With a flick of the wrist, the CDC unveiled its latest magic trick – miraculously ending the pandemic.
Last week the CDC published new, “community level” metrics that focus on three trends: new COVID-19 hospitalizations, hospital capacity, and new COVID-19 cases, which it publicly lists on its website for each county alongside the corresponding COVID-19 risk levels.
According to these new metrics, only about 28 percent of Americans live in a county where they need to wear masks indoors, up from 99 percent of the population merely a few weeks ago. The CDC attributes this stark jump to a change in the metrics measured. Previously the CDC focused on transmission rates. Now they focus on the newly minted community level metrics.
In changing the focus of the data, they changed the recommendations, and effectively ushered in the end of the pandemic. This would appear as welcomed news for those who longed for a merciful end to a pandemic that has long since become endemic. But unlike the rapid turnaround by the CDC, we should not be so quick to judge.
For months, epidemiologists who study viral transmission have called for a change in the metrics measured. Based on studies of other viral pandemics, we know that once a significant portion of the population attains natural immunity, or vaccine-acquired immunity, or both, measuring the risk of a virus through its transmission is no longer an effective measure of its clinical and economic effects on society.
Yet we continued to monitor only transmission rates, seemingly keen on maintaining the most risk adverse stance to the pandemic possible, until being risk adverse proved to be a risk unto itself. Had we utilized other metrics earlier, that the CDC seems to have only recently discovered, we could have adjusted our response to COVID-19 in a more coordinated manner. We would have identified communities on the brink of COVID endemicity months in advance, and lifted economic restrictions in a more step-wise manner, slowly adjusting the restrictions relative to a dynamically decreasing risk.
For most Americans, the pandemic is defined by the masks they are compelled to wear. In removing them, we remove the last vestigial symbols of a pandemic well on its way into the annals of history. And like most things in life, when it leaves our collective conscious, we no longer remain aware of it – out of sight, out of mind.

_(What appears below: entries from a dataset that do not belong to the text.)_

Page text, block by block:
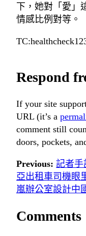
下，她對「愛」
情感比例對等。
Respond
If your site
URL (it’s a
comment still
doors, pockets,
Previous: 記者手
亞出租車司機眼
嵐辦公室設計中
Comments
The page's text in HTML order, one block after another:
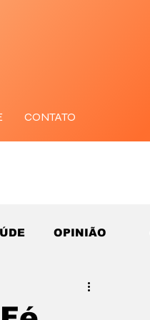
CONTATO
OPINIÃO

The CDC fears this may lead the public to let its guard down preliminarily and get caught off guard, should an unforeseen viral mutation reignite the worst of the pandemic. This may be a valid concern. But rather than attempt to explain as much to the public, the CDC simply assumed the public would not understand, and therefore put forth the most risk adverse position as long as possible, until that position was no longer tenable.
By not respecting the intelligence of the public, the CDC in turn lost credibility. This is the nature of reciprocity, how you treat others reflects how they treat you. More fundamentally, this is what happens when we presume that we are following the science when actually we are following an interpretation of it. And when we treat data as an interpretation, the data in turn no longer remain a credible source of information.
The CDC as well as numerous other public and private organizations have been monitoring these community metrics since the beginning of COVID-19. The very phrase, “flatten the curve”, alludes to measuring hospitalization rates relative to hospital capacity constraints. These purportedly novel metrics are nothing new. In fact, they are as old as the pandemic itself.
But by convincing the public it now uses new metrics, the CDC created the appearance that the pandemic has suddenly become less risky than before. In reality, the pandemic has been waning for months.
And like most magic tricks, it is the illusion that captivates the public.